No.  For example, some now-rare models of Cray boxes have no 32-bit types.
If 64-bit machines really are the wave of the future (I started using them
in the late 1970's, and am still waiting for the revolution <0.9 wink>),
it's no cure anyway, as Python in a truly 64-bit world will have to lose its
2GB-bounded of the world (as it's already painfully doing for files, and
maybe for mmaps).  Then the "detect overflow" problem returns with a
vengeance.

> By the way, this makes me think of a good efficient overflow-detection
> method for platforms with a "long long" type longer than size_t:
>
>   unsigned long long bytes = ((unsigned long long)a)*((unsigned long
> long)b)+c;
>   if (bytes > ((size_t)-1))
>     <overflow>;

This also implicitly assumes that:

1. size_t is no wider than an int; that's the kind of thing the
   "(size_t)~0UL would be safer" comment above was getting at.

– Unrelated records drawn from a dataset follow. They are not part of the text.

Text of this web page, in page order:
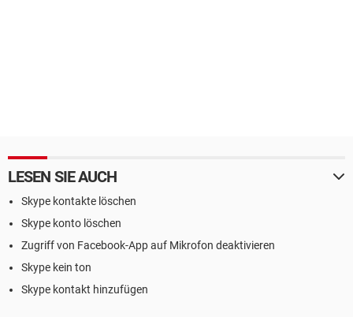
LESEN SIE AUCH
Skype kontakte löschen
Skype konto löschen
Zugriff von Facebook-App auf Mikrofon deaktivieren
Skype kein ton
Skype kontakt hinzufügen
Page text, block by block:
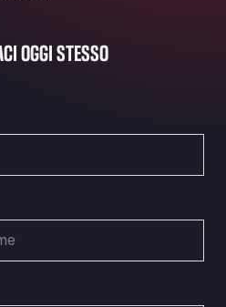
Truckwash.de
28300
OGGI STESSO
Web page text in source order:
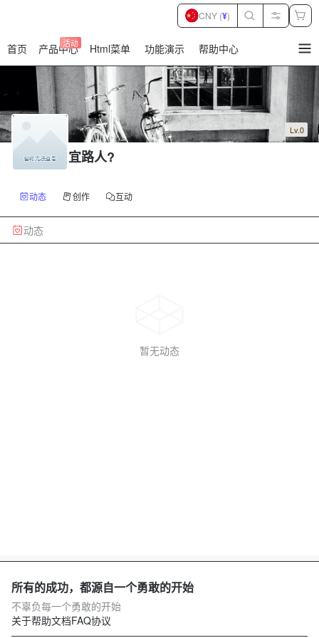
首页 产品中心
活动 Html菜单 功能演示 帮助中心
CNY (¥)
Lv.0
宜路人?
动态 创作 互动
动态
暂无动态
所有的成功，都源自一个勇敢的开始
不辜负每一个勇敢的开始
关于帮助文档FAQ协议
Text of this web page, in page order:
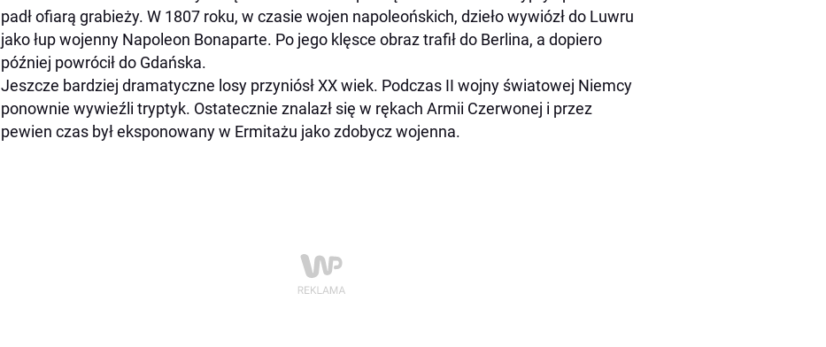
padł ofiarą grabieży. W 1807 roku, w czasie wojen napoleońskich, dzieło wywiózł do Luwru
jako łup wojenny Napoleon Bonaparte. Po jego klęsce obraz trafił do Berlina, a dopiero
później powrócił do Gdańska.
Jeszcze bardziej dramatyczne losy przyniósł XX wiek. Podczas II wojny światowej Niemcy
ponownie wywieźli tryptyk. Ostatecznie znalazł się w rękach Armii Czerwonej i przez
pewien czas był eksponowany w Ermitażu jako zdobycz wojenna.
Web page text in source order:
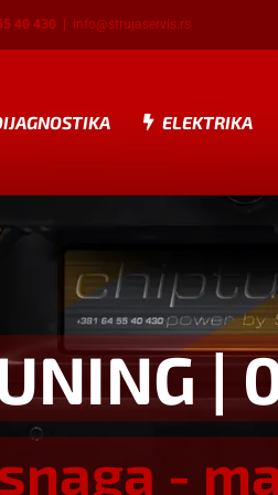
40 430 info@strujaservis.rs
ELEKTRIKA
|
-
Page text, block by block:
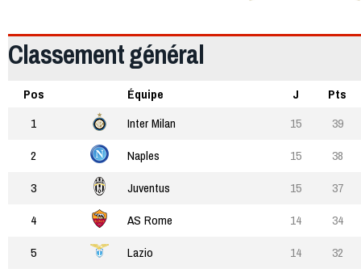
Classement général
Pos Équipe J
Pts
1
Inter Milan 15
39
2
Naples 15
38
3
Juventus 15
37
4
AS Rome 14
34
5
Lazio 14
32
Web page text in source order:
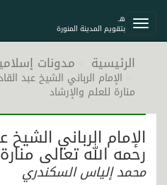
هـ
بتقويم المدينة المنورة
الرئيسية مدونات
الإمام الرباني الشيخ عبد
منارة للعلم والإرشاد
الإمام الرباني الشيخ
رحمه الله تعالى
محمد إلياس السكندري
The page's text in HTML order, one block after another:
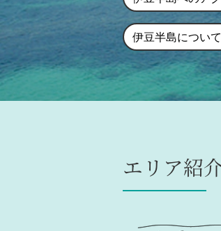
伊豆半島について
エリア紹
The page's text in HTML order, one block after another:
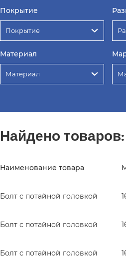
Покрытие
Покрытие
Материал
Материал
Найдено товаров:
Наименование товара
Болт с потайной головкой
Болт с потайной головкой
Болт с потайной головкой
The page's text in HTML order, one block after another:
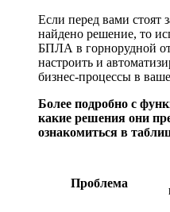
Если перед вами стоят
найдено решение, то
БПЛА в горнорудной
настроить и
бизнес-процессы в
Более подробно с
какие решения они
ознакомиться в
Проблема
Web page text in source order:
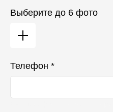
Выберите до 6 фото
Телефон *
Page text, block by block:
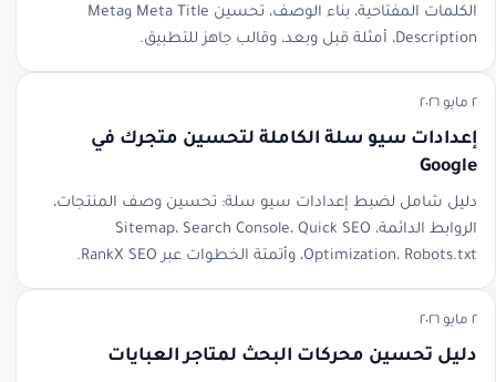
الكلمات المفتاحية، بناء الوصف، تحسين Meta Title وMeta
Description، أمثلة قبل وبعد، وقالب جاهز للتطبيق.
٢ مايو ٢٠٢٦
إعدادات سيو سلة الكاملة لتحسين متجرك في
Google
دليل شامل لضبط إعدادات سيو سلة: تحسين وصف المنتجات،
الروابط الدائمة، Sitemap، Search Console، Quick SEO
Optimization، Robots.txt، وأتمتة الخطوات عبر RankX SEO.
٢ مايو ٢٠٢٦
دليل تحسين محركات البحث لمتاجر العبايات
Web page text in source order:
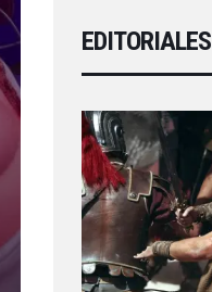
EDITORIALES
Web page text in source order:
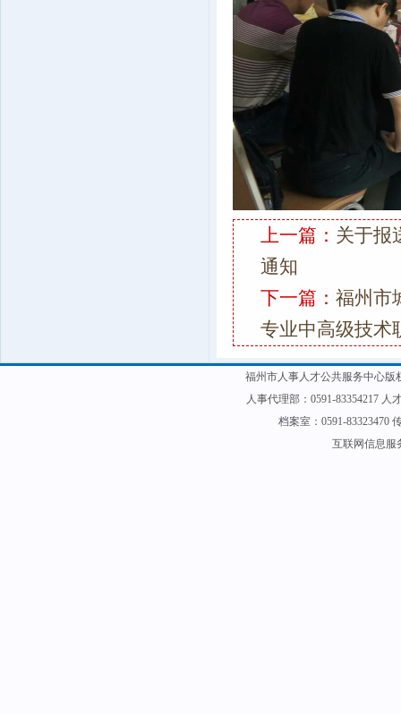
上一篇： 关于报
通知
下一篇： 福州市
专业中高级技术
福州市人事人才公共服务中心版
人事代理部：0591-83354217 人
档案室：0591-83323470
互联网信息服
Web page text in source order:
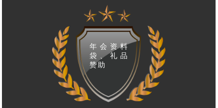
年会资料
袋、礼品
赞助
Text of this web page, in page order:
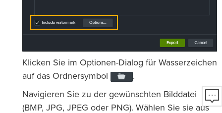
Klicken Sie im Optionen-Dialog für Wasserzeichen
auf das Ordnersymbol
.
Navigieren Sie zu der gewünschten Bilddatei
(BMP, JPG, JPEG oder PNG). Wählen Sie sie aus
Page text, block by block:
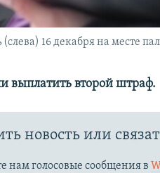
16 декабря на месте
выплатить второй штраф.
новость или
нам голосовые сообщения в
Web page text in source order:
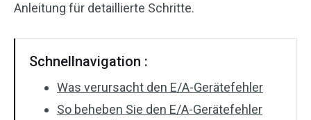
Anleitung für detaillierte Schritte.
Schnellnavigation :
Was verursacht den E/A-Gerätefehler
So beheben Sie den E/A-Gerätefehler
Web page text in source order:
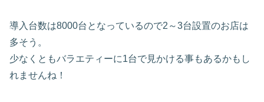
導入台数は8000台となっているので2～3台設置のお店は
多そう。
少なくともバラエティーに1台で見かける事もあるかもし
れませんね！
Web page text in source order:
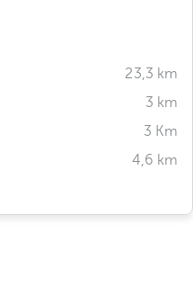
23,3 km
3 km
3 Km
4,6 km
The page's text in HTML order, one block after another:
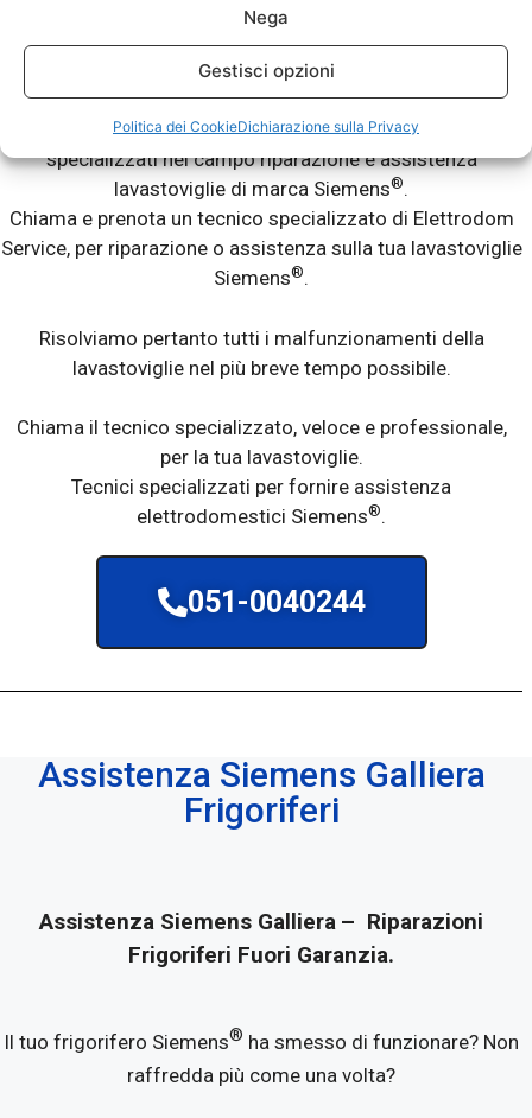
Nega
Gestisci opzioni
Politica dei CookieDichiarazione sulla Privacy
Assistenza Siemens Galliera
Lavastoviglie Fuori Garanzia.
La tua lavastoviglie Siemens®ti da dei problemi? Non lava
bene? Lascia le stoviglie sporche? Abbiamo tecnici
specializzati nel campo riparazione e assistenza
lavastoviglie di marca Siemens®.
Chiama e prenota un tecnico specializzato di Elettrodom
Service, per riparazione o assistenza sulla tua lavastoviglie
Siemens®.
Risolviamo pertanto tutti i malfunzionamenti della
lavastoviglie nel più breve tempo possibile.
Chiama il tecnico specializzato, veloce e professionale,
per la tua lavastoviglie.
Tecnici specializzati per fornire assistenza
elettrodomestici Siemens®.
051-0040244
Assistenza Siemens Galliera
Frigoriferi
Assistenza Siemens Galliera – Riparazioni
Frigoriferi Fuori Garanzia.
Il tuo frigorifero Siemens® ha smesso di funzionare? Non
raffredda più come una volta?
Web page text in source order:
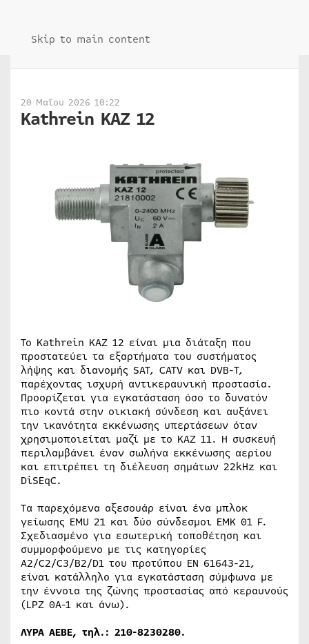
Skip to main content
20 Μαΐου 2026 10:22
Kathrein KAZ 12
Το Kathrein KAZ 12 είναι μια διάταξη που
προστατεύει τα εξαρτήματα του συστήματος
λήψης και διανομής SAT, CATV και DVB-T,
παρέχοντας ισχυρή αντικεραυνική προστασία.
Προορίζεται για εγκατάσταση όσο το δυνατόν
πιο κοντά στην οικιακή σύνδεση και αυξάνει
την ικανότητα εκκένωσης υπερτάσεων όταν
χρησιμοποιείται μαζί με το KAZ 11. Η συσκευή
περιλαμβάνει έναν σωλήνα εκκένωσης αερίου
και επιτρέπει τη διέλευση σημάτων 22kHz και
DiSEqC.
Τα παρεχόμενα αξεσουάρ είναι ένα μπλοκ
γείωσης EMU 21 και δύο σύνδεσμοι EMK 01 F.
Σχεδιασμένο για εσωτερική τοποθέτηση και
συμμορφούμενο με τις κατηγορίες
A2/C2/C3/B2/D1 του προτύπου EN 61643-21,
είναι κατάλληλο για εγκατάσταση σύμφωνα με
την έννοια της ζώνης προστασίας από κεραυνούς
(LPZ 0A-1 και άνω).
ΛΥΡΑ ΑΕΒΕ, τηλ.: 210-8230280.
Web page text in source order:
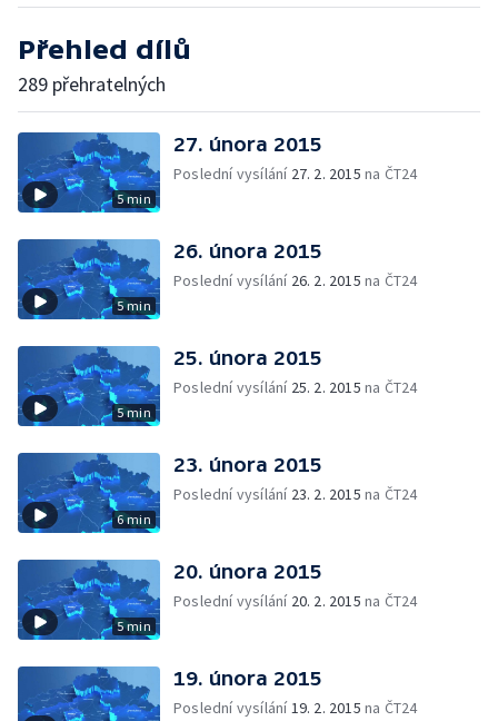
Přehled dílů
289 přehratelných
5 min
27. února 2015
Poslední vysílání 27. 2. 2015 na ČT24
5 min
26. února 2015
Poslední vysílání 26. 2. 2015 na ČT24
5 min
25. února 2015
Poslední vysílání 25. 2. 2015 na ČT24
6 min
23. února 2015
Poslední vysílání 23. 2. 2015 na ČT24
5 min
20. února 2015
Poslední vysílání 20. 2. 2015 na ČT24
19. února 2015
Poslední vysílání19. 2. 2015 na ČT24
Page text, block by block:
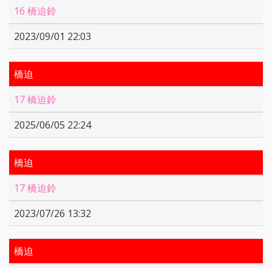
16 橋迫鈴
2023/09/01 22:03
橋迫
17 橋迫鈴
2025/06/05 22:24
橋迫
17 橋迫鈴
2023/07/26 13:32
橋迫
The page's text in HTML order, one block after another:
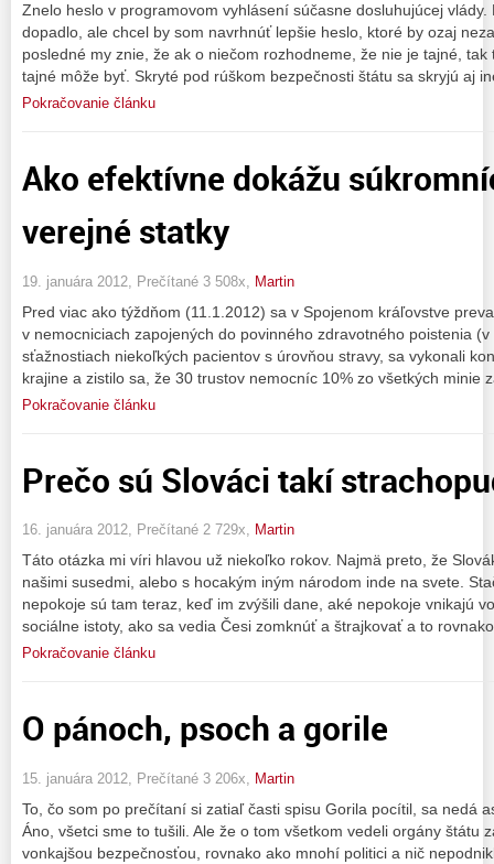
Znelo heslo v programovom vyhlásení súčasne dosluhujúcej vlády.
dopadlo, ale chcel by som navrhnúť lepšie heslo, ktoré by ozaj
posledné my znie, že ak o niečom rozhodneme, že nie je tajné,
tajné môže byť. Skryté pod rúškom bezpečnosti štátu sa skryjú aj
Pokračovanie článku
Ako efektívne dokážu
verejné statky
19. januára 2012, Prečítané 3 508x, Martin
Pred viac ako týždňom (11.1.2012) sa v Spojenom kráľovstve
v nemocniciach zapojených do povinného zdravotného poistenia
sťažnostiach niekoľkých pacientov s úrovňou stravy, sa vykonali
krajine a zistilo sa, že 30 trustov nemocníc 10% zo všetkých minie
Pokračovanie článku
Prečo sú Slováci takí
16. januára 2012, Prečítané 2 729x, Martin
Táto otázka mi víri hlavou už niekoľko rokov. Najmä preto, že
našimi susedmi, alebo s hocakým iným národom inde na svete.
nepokoje sú tam teraz, keď im zvýšili dane, aké nepokoje vnikajú
sociálne istoty, ako sa vedia Česi zomknúť a štrajkovať a to
Pokračovanie článku
O pánoch, psoch a gorile
15. januára 2012, Prečítané 3 206x, Martin
To, čo som po prečítaní si zatiaľ časti spisu Gorila pocítil, sa nedá
Áno, všetci sme to tušili. Ale že o tom všetkom vedeli orgány štátu
vonkajšou bezpečnosťou, rovnako ako mnohí politici a nič
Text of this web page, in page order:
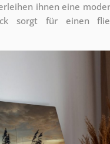
ihnen eine
sorgt für einen
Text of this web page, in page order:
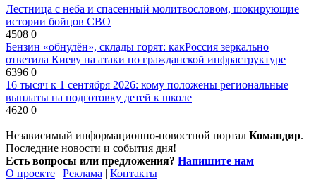
Лестница с неба и спасенный молитвословом, шокирующие
истории бойцов СВО
4508 0
Бензин «обнулён», склады горят: какРоссия зеркально
ответила Киеву на атаки по гражданской инфраструктуре
6396 0
16 тысяч к 1 сентября 2026: кому положены региональные
выплаты на подготовку детей к школе
4620 0
Независимый информационно-новостной портал Командир.
Последние новости и события дня!
Есть вопросы или предложения? Напишите нам
О проекте | Реклама | Контакты

2. long long is at least twice as wide as size_t.

> This compiles to very good assembly code on x86.
>
> Mmmh, in summary I would recommend that we define a common
> "multiply-and-add" macro, returning a size_t or OVERFLOW_VALUE in case
> of overflow, which is implemented in several different ways on different
> platforms, as selected by #if's.  The same macro is used for just
> "multiply" or just "add" by relying on the compiler's strengh reduction.

What a PITA.  Is it worth it?  If I don't have to do it, maybe <wink>.

BTW, when we allocate an object that participates in cyclic GC, there's Yet
Another little integer that gets added to the total size (to reflect the
"extra header" bytes unique to GC'ed objects), and so there's Yet Another
place potential overflow may go uncaught now.